I pointed out that what they were proposing as new British initiatives in the fight against cancer, appeared to be new initiatives only because there was little evidence that any of these proposals were already in existence. However, it was extremely unlikely that nobody had thought of these ideas before. And, if they had been proposed, surely the funding would have been available if the proposals had been viable? Certainly these ideas would have been an attractive proposition for Venture Capitalists if they were practical possibilities. The fact that these proposals weren't already in existence would seem to indicate that the cost and the practical problems involved had ruled them out as realistic approaches to improving the quality of patient care.

The inescapable conclusion must be that an organised, server side approach cannot provide a solution. The only possible way for this information to be organised and made useful would be if it were possible to engage the coordinated help of millions of people, sharing the work such that each could look after just one small section of the database to keep it up to date and make sure that it interacts appropriately with all the other information in the database.

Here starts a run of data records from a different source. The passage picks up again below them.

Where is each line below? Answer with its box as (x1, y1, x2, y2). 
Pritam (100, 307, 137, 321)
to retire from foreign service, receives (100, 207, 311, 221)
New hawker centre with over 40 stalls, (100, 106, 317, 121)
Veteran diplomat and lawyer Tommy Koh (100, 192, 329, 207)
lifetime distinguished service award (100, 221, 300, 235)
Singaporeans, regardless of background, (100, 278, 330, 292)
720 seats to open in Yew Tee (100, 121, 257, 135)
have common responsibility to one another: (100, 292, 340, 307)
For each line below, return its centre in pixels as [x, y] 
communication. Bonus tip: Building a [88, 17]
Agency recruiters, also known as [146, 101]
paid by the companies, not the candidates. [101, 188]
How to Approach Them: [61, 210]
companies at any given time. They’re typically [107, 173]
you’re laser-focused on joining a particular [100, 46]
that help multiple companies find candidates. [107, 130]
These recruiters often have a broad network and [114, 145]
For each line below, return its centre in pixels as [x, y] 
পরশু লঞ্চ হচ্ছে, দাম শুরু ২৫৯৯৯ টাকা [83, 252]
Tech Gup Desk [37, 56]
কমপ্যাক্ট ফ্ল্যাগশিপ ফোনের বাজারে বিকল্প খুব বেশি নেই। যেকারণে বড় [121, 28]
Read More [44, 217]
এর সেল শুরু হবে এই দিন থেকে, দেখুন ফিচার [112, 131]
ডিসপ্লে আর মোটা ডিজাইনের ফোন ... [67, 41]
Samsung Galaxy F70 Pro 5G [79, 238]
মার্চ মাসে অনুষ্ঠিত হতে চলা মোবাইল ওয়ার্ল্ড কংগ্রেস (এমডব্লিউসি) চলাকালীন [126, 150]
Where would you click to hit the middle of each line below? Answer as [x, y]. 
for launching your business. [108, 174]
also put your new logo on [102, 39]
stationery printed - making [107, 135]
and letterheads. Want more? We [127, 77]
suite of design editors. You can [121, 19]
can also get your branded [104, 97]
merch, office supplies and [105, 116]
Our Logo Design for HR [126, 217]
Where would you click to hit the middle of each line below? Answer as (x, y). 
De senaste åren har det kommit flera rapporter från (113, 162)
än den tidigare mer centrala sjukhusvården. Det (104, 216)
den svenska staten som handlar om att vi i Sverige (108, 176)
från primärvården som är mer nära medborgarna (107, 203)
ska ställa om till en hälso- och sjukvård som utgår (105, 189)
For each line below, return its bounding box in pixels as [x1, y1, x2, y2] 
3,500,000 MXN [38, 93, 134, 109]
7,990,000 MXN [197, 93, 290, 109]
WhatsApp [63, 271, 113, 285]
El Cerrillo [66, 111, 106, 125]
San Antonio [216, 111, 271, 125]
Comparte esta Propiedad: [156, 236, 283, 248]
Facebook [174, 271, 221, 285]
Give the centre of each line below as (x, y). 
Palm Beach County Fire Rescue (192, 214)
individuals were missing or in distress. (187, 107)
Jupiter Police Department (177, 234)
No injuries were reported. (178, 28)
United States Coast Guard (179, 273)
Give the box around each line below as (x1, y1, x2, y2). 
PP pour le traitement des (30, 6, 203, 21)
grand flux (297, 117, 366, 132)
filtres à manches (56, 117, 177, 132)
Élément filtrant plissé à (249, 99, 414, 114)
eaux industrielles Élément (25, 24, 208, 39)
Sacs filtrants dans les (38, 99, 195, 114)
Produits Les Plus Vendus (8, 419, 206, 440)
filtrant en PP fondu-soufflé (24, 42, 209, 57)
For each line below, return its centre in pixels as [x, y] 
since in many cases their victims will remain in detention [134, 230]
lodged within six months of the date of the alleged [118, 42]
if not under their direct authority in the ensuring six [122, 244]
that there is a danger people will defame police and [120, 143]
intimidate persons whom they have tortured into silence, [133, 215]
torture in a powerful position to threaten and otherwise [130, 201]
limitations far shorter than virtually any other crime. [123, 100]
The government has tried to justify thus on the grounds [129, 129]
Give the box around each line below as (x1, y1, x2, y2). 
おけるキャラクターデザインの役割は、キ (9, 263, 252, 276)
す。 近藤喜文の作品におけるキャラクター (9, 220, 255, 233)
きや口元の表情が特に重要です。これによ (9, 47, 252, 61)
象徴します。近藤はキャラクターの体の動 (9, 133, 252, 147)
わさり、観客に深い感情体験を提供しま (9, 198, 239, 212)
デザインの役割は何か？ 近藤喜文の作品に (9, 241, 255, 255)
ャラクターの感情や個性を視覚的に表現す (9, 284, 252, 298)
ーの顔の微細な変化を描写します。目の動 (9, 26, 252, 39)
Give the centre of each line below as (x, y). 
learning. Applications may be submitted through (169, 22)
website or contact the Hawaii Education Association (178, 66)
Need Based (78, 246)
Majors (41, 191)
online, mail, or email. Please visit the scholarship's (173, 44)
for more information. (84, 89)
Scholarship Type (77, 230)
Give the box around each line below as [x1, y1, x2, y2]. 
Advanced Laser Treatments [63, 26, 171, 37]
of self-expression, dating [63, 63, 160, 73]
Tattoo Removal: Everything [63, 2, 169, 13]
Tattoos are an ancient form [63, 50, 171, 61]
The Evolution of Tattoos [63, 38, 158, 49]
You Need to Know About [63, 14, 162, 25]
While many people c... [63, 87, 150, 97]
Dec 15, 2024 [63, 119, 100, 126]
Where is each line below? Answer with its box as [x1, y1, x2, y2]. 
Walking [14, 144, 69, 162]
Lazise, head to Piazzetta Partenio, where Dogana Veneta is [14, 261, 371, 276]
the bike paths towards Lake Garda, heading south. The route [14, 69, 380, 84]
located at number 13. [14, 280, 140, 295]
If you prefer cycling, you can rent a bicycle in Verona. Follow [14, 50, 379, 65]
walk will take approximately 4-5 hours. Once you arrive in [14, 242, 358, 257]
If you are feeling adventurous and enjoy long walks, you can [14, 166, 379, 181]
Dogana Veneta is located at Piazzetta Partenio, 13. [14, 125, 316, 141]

Here was a real world example to explain to Dan Winchester the need for a client side solution. If every patient handled their own data and if each could individually control the database to get results specific to them, then it would be possible to deal with this vast amount of volatile information and use it to make a difference to patient care and treatment.

The trick would be to get such a system into operation. Clearly, trying to organise such huge numbers of people would be an administrative nightmare. The only possibility of success is to create a self organising system of self motivated people, where people take part because it is in their best interests to do so.